Dieser Beitrag ist bereits am 31.10.2021 im Rahmen des Fantasy Filmfest erschienen.
Beitrag des Fantasy Filmfest 17.10. – 7.11.2021
ERÖFFNUNGSFILM
– Bundesstart 02.12.2021
Es ist zweifellos David Scheunemanns Produktionsdesign, dass nicht einfach nur ins Auge sticht, sondern begeistert. GUNPOWDER MILKSHAKE ist in jeder Hinsicht zeitlos. Hier trifft Neon-Pop der Fünfziger auf Materialschlachten der Zweitausender. In manchen Set-Designs bricht der Expressionismus der Dreißiger durch, und knallige Farben bestimmen jede Szene. Navot Papushado hat weniger eine Film geschaffen, als ein Gesamtkunstwerk. Und damit das Flair seine volle Wirkung entfalten kann, ist die Geschichte der Auftragskillerin Sam entsprechend einfach gehalten, was dem Film viel besser bekommt, als man annehmen möchte. Seit ihre Mutter sie vor fünfzehn Jahren in dem handlungsbestimmenden Diner verlassen hat, arbeitet Sam für das geheimnisvolle Konglomerat The Firm. Bis ihr bei einem Auftrag der Sohn vom Chef eines anderen Clans im Weg steht und sie ihn standesgemäß töten muss.

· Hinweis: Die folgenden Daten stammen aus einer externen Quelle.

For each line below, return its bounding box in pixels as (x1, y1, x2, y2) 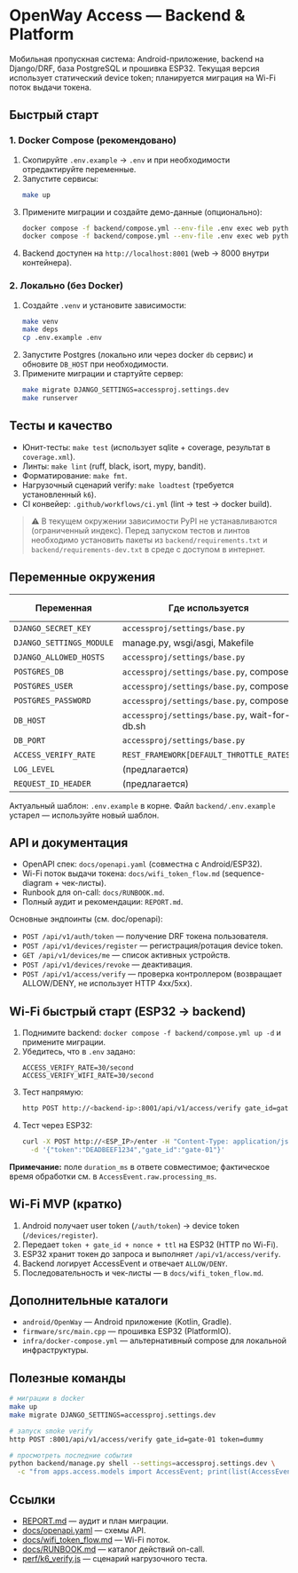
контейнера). (21, 257, 73, 268)
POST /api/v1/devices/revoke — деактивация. (21, 960, 193, 970)
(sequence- (221, 868, 265, 879)
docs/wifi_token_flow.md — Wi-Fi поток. (21, 1535, 171, 1545)
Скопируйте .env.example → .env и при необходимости (21, 154, 231, 165)
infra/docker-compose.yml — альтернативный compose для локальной (21, 1335, 286, 1346)
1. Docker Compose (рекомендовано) (9, 134, 177, 146)
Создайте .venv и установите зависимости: (21, 299, 187, 311)
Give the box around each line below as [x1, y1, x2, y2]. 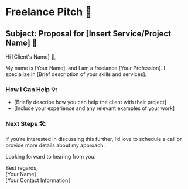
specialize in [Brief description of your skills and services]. [5, 71, 147, 78]
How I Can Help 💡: [5, 85, 58, 93]
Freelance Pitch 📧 [5, 5, 92, 19]
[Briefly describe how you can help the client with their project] [13, 99, 166, 106]
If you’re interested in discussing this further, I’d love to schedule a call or [5, 135, 182, 142]
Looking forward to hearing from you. [5, 153, 96, 160]
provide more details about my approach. [5, 142, 105, 149]
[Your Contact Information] [5, 177, 70, 184]
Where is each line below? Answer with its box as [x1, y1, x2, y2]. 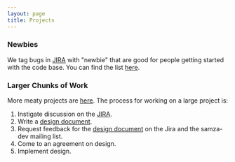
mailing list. [30, 132, 63, 140]
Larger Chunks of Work [7, 80, 88, 90]
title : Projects [7, 17, 55, 24]
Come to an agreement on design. [17, 140, 116, 148]
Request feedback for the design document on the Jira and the [17, 125, 200, 133]
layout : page [7, 10, 46, 17]
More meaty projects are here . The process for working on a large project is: [7, 96, 229, 105]
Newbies [7, 40, 39, 50]
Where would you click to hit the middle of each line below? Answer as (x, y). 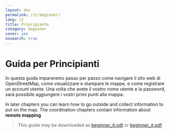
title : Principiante (27, 24)
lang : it (15, 19)
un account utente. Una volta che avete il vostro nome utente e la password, (86, 89)
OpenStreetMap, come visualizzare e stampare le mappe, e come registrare (85, 83)
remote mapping (23, 115)
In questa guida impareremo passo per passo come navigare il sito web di (83, 78)
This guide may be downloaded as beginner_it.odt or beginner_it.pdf (90, 125)
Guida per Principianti (52, 64)
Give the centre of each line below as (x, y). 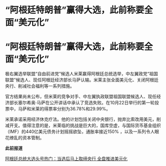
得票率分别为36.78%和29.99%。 (77, 109)
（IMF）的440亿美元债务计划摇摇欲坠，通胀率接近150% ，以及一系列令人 (80, 132)
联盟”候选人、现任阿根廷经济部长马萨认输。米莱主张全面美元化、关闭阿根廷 (82, 80)
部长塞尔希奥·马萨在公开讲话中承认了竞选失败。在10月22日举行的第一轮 (82, 103)
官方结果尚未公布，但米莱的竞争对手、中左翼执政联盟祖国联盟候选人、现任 (81, 97)
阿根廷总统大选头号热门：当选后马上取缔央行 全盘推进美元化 (66, 159)
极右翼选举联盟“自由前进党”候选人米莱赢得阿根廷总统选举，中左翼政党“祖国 (82, 74)
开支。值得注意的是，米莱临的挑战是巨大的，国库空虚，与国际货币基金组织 (85, 126)
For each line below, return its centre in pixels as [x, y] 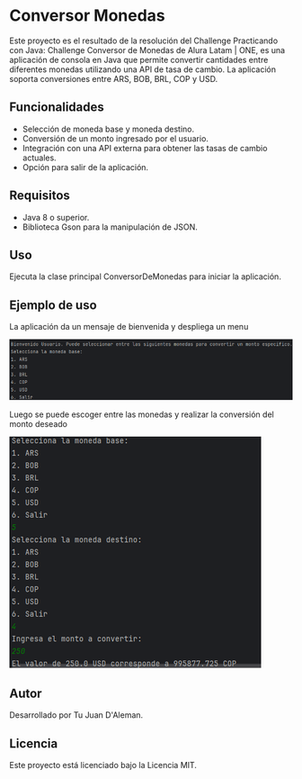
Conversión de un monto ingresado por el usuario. [115, 138]
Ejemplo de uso [53, 305]
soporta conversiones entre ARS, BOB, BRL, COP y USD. [114, 78]
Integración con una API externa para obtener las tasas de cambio [145, 148]
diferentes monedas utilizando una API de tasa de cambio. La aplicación [143, 69]
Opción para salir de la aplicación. [85, 167]
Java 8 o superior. [56, 217]
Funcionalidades [57, 108]
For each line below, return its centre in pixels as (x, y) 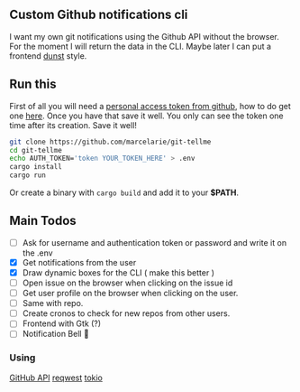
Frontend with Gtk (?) (62, 323)
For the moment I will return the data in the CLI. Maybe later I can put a (141, 46)
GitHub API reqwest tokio (56, 378)
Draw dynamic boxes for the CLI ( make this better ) (118, 272)
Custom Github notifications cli (99, 15)
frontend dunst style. (48, 56)
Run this (33, 84)
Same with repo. (53, 303)

So einfach, und damit vorhersehbar sich die Handlung aufbaut, umso mehr profitiert der Freund von überdrehter Action und perfekt choreographierten Kameraeskapaden. Denn nichts in GUNPOWDER MILKSHAKE ist dem Zufall überlassen, oder ordnet sich einem Standard unter. Keiner der vorangegangenen Filme von Bildgestalter Michael Seresin, Cutter Nicolas De Toth und den schon erwähnten Designer Scheunemann hatte eine derart punktgenau konzeptionierte Dynamik. Jedes Bild ist exakt kadriert, jede Kamerabewegungen auf den maximalen optischen Effekt ausgerichtet. Und wenn man als Rezensent hemdsärmelig von ‚pulsierend‘ schreibt, dann trifft das hier auf den Schnitt zu, wie sonst bei keinem anderen Film. Oder besser gesagt, fast keinem anderen Film.

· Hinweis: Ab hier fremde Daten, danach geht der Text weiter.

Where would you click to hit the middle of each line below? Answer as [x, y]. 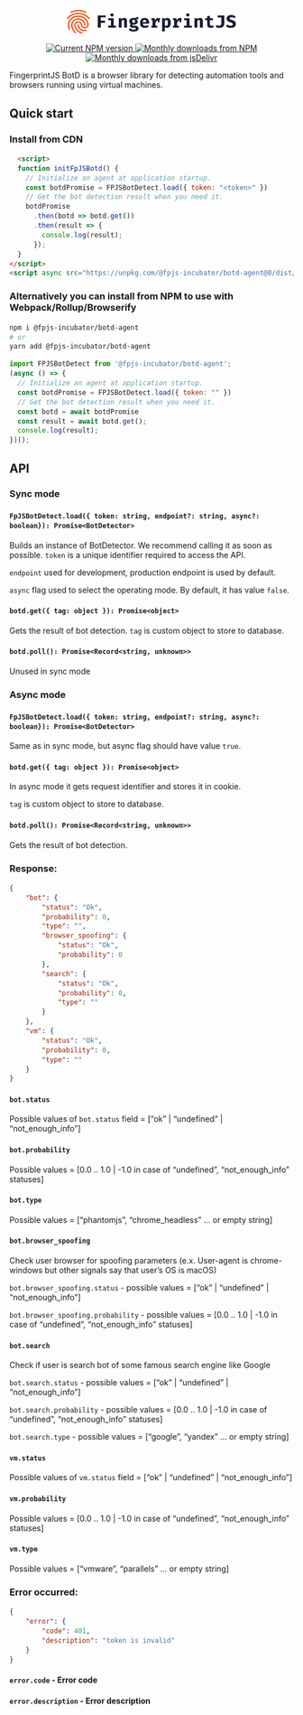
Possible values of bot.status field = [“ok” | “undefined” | [116, 1119]
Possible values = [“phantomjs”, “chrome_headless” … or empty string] [141, 1219]
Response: [33, 868]
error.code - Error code [54, 1680]
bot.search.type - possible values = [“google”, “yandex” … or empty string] [149, 1437]
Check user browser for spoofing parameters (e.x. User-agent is [129, 1261]
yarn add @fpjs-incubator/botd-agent [80, 347]
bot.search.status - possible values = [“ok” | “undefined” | [119, 1383]
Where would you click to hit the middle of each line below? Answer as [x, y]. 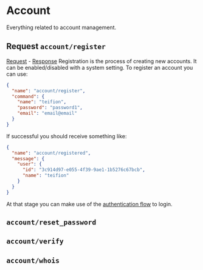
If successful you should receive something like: [67, 136]
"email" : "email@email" [47, 113]
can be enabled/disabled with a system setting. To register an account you [100, 67]
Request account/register [56, 46]
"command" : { [28, 96]
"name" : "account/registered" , [51, 153]
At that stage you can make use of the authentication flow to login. [89, 204]
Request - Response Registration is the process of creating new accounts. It [101, 61]
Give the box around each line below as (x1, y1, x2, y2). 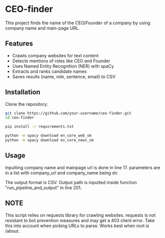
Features (5, 40, 33, 48)
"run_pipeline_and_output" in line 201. (5, 185, 82, 190)
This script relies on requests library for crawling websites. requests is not (5, 212, 156, 218)
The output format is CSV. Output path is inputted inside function (5, 179, 137, 185)
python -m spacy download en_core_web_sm (5, 133, 92, 138)
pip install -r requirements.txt (5, 124, 74, 129)
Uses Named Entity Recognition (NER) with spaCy (12, 63, 114, 69)
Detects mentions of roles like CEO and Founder (12, 58, 110, 64)

Das der Vater für die perfekt choreographierten Kampfszenen John Wick ist, kann man selbst unter fadenscheinigsten Argumenten nicht weg diskutieren. Nur nicht so düster gehalten, weil Mutter direkt aus AMERICAN GRAFFITI entsprungen ist, und die hat mit grell bunten Leuchtstoffschriften und akzentuierter Lichtgestaltung dem Film eine optische Marke verpasst. Aber die überzeichnete Künstlichkeit macht hier noch lange nicht Halt, weil es kommt, wie es nicht anders sein darf. Sam wird zur Zielscheibe von der Firma, weil sie dieses eine mal etwas vom eigentlichen Auftrag abgewichen ist. Und sowas macht fünfzehn Jahre gegenseitiges Vertrauen Film geschuldet zunichte.

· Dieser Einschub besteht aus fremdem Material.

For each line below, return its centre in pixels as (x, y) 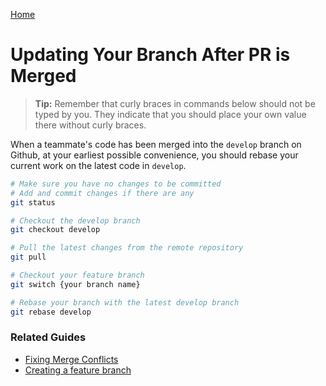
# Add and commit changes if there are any (102, 193)
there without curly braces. (90, 125)
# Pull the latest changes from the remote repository (127, 248)
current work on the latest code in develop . (98, 165)
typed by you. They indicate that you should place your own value (170, 114)
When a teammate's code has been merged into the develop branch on (156, 144)
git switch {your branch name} (75, 284)
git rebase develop (51, 312)
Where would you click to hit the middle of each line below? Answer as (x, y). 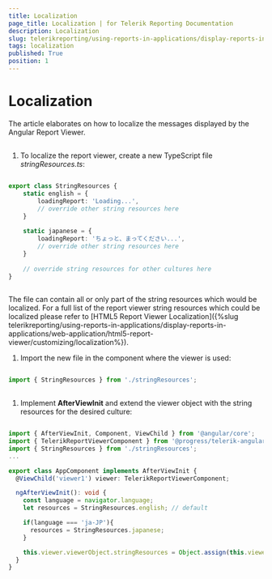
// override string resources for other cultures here (117, 269)
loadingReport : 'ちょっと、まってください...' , (111, 239)
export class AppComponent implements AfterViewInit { (103, 470)
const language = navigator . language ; (88, 500)
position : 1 (28, 62)
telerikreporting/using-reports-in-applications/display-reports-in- (117, 326)
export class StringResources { (63, 186)
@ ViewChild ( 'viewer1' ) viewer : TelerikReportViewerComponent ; (123, 479)
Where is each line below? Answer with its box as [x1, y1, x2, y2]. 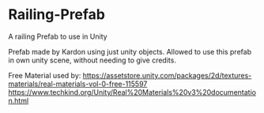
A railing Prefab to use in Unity [8, 32, 108, 41]
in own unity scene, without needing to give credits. [8, 55, 176, 65]
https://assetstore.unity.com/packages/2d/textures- [82, 70, 252, 80]
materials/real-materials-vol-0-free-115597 [8, 79, 148, 89]
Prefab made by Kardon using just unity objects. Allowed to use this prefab [8, 47, 251, 56]
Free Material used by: [8, 70, 81, 80]
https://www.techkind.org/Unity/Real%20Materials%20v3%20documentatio [8, 87, 257, 96]
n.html [8, 96, 29, 105]
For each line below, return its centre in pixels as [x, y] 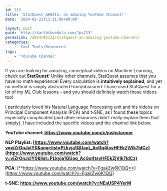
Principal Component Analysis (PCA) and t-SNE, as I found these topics [79, 112]
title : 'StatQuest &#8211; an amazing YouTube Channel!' [66, 15]
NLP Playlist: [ [20, 142]
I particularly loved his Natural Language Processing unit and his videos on [82, 107]
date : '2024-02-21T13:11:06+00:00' [42, 19]
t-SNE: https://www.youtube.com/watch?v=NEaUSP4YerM [68, 183]
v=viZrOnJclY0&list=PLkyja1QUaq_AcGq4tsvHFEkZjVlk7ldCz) [71, 158]
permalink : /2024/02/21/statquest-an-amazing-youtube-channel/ [72, 38]
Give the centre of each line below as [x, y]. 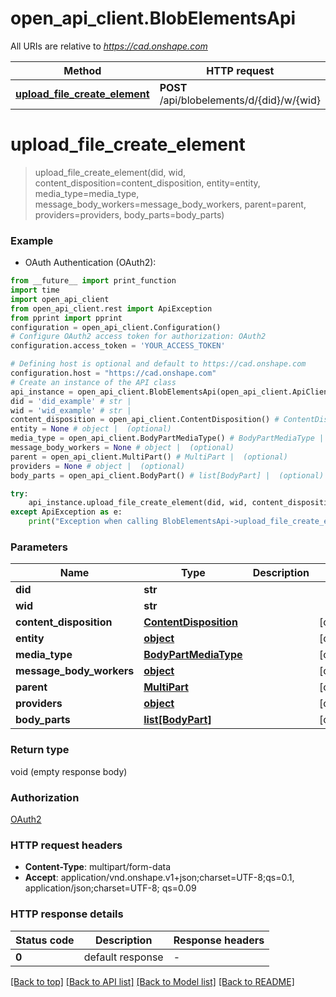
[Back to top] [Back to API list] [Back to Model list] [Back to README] [152, 981]
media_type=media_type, [87, 193]
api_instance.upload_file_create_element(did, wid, [138, 503]
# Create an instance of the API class [93, 382]
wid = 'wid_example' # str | [71, 410]
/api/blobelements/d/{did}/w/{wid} [240, 100]
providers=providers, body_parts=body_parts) [129, 214]
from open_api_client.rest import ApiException [111, 308]
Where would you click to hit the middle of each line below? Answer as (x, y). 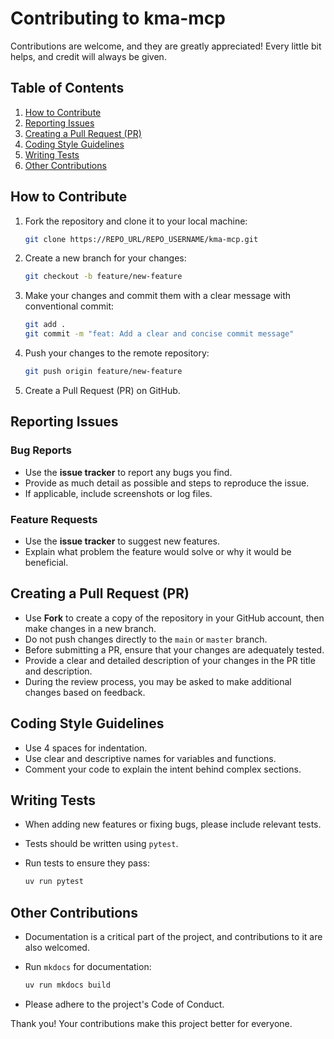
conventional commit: (69, 306)
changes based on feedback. (85, 692)
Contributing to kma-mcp (118, 18)
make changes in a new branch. (90, 628)
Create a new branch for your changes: (105, 258)
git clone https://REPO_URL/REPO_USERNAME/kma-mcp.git (141, 239)
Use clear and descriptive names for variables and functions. (150, 758)
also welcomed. (57, 948)
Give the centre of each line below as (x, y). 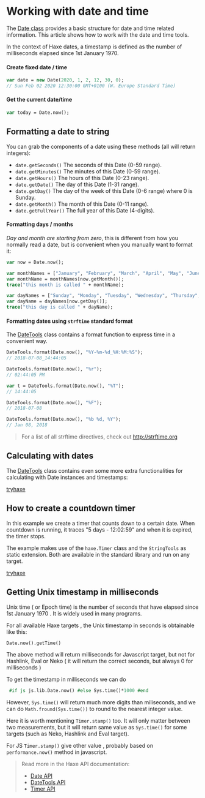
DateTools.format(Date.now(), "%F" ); (54, 402)
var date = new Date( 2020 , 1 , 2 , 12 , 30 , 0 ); (65, 80)
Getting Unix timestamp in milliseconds (83, 592)
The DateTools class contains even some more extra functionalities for (95, 470)
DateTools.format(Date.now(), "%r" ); (54, 369)
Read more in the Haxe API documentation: (75, 764)
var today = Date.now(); (38, 113)
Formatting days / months (40, 224)

Hilfe gibt es in der Bibliothek, wo Karen Gillan als jüngere Vertreterin des Action-Kinos, Unterstützung von den Urgesteinen des Unterhaltungsfilms Carla Gugino, Angela Bassett und Michelle Yeoh bekommt. Und die wenigstens werden überrascht sein, auch Lena Headey als Sams Mutter erscheint wieder auf dem bald von Blut getränkten Parkett. Die Damen unterhalten sich über die Auswahl von Waffen, als würden sie sich an Shakespears Sonette messen wollen. Schlag auf Schlag, im rhythmischen Gleichklang werden die Dialoge gespielt. Eine wahre Freude bereitet die Absurdität der ganzen Szenerie, wegen der Widersprüchlichkeit des Inhalts der Gespräche zu ihrer Vortragsweise.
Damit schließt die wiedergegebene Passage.